WHAT NEEDS TO BE DONE:
For this listing, the lines between the one holding "For more information" and the one holding "3172TQ-XL switches data", inclusive, must be set down exactly.

(RECORD SET begins)

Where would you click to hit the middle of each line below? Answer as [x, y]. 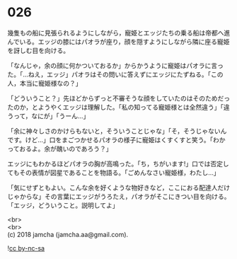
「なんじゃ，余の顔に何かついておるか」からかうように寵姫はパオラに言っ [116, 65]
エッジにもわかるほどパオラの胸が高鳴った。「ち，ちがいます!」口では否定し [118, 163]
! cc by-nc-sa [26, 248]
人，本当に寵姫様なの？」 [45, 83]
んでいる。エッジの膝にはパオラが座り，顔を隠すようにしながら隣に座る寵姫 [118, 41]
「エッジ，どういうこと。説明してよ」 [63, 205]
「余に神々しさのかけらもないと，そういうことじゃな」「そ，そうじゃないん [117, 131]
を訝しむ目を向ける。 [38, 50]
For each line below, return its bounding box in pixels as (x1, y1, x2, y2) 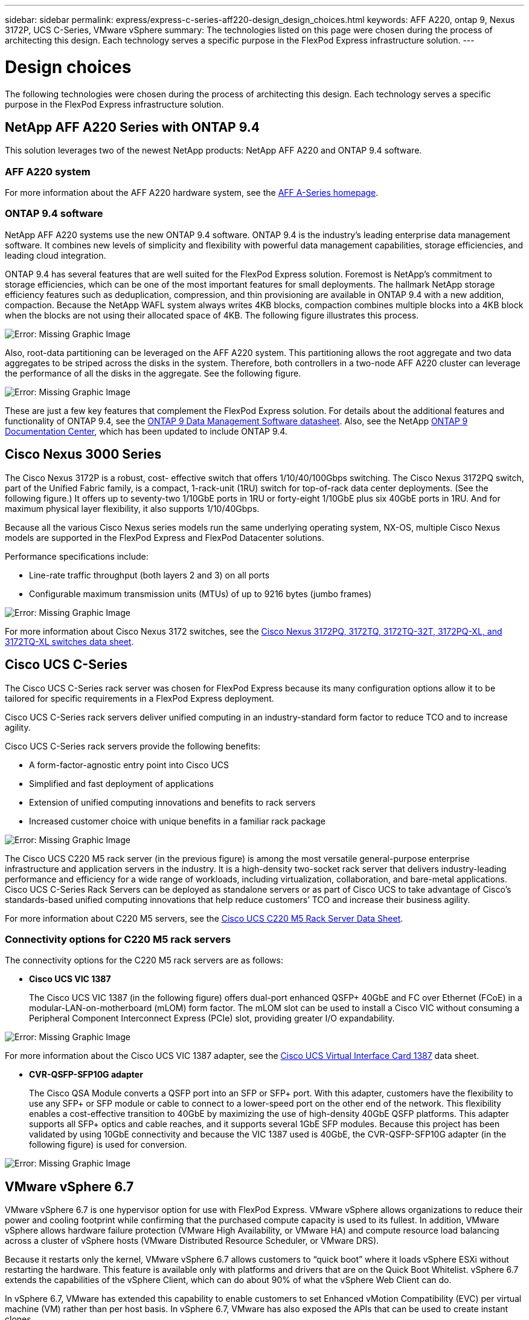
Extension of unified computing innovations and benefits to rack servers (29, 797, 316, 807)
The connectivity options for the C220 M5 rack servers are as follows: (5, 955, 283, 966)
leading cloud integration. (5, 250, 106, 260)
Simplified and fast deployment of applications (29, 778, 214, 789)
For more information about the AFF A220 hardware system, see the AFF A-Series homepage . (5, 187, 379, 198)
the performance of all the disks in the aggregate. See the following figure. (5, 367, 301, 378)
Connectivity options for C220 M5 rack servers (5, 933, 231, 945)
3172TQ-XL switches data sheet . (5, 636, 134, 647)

(RECORD SET ends)
(RECORD SET begins)

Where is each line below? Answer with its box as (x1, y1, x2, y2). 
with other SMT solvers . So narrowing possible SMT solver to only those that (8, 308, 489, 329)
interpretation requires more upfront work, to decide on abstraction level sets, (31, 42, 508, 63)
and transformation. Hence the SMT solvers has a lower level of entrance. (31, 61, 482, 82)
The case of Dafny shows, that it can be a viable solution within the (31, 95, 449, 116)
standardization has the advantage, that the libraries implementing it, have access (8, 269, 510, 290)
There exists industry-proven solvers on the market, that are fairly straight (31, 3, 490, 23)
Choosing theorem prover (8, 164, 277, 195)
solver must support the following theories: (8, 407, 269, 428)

(RECORD SET ends)
(RECORD SET begins)

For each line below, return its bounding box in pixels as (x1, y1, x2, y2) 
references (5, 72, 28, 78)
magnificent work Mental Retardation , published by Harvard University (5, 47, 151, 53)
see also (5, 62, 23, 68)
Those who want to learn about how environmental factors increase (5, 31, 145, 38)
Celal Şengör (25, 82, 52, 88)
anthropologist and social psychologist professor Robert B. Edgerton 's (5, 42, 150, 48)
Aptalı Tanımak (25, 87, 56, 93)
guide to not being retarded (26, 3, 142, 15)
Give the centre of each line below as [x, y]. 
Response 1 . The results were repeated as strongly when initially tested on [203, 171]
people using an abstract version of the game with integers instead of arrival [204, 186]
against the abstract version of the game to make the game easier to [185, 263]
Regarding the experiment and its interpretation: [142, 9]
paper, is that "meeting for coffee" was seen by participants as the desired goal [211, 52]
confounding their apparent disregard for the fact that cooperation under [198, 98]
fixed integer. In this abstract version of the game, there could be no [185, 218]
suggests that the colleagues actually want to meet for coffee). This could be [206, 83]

(RECORD SET ends)

ANSWER TO THIS PROBLEM:
For more information about the AFF A220 hardware system, see the AFF A-Series homepage . (5, 187, 379, 198)
the performance of all the disks in the aggregate. See the following figure. (5, 367, 301, 378)
Connectivity options for C220 M5 rack servers (5, 933, 231, 945)
3172TQ-XL switches data sheet . (5, 636, 134, 647)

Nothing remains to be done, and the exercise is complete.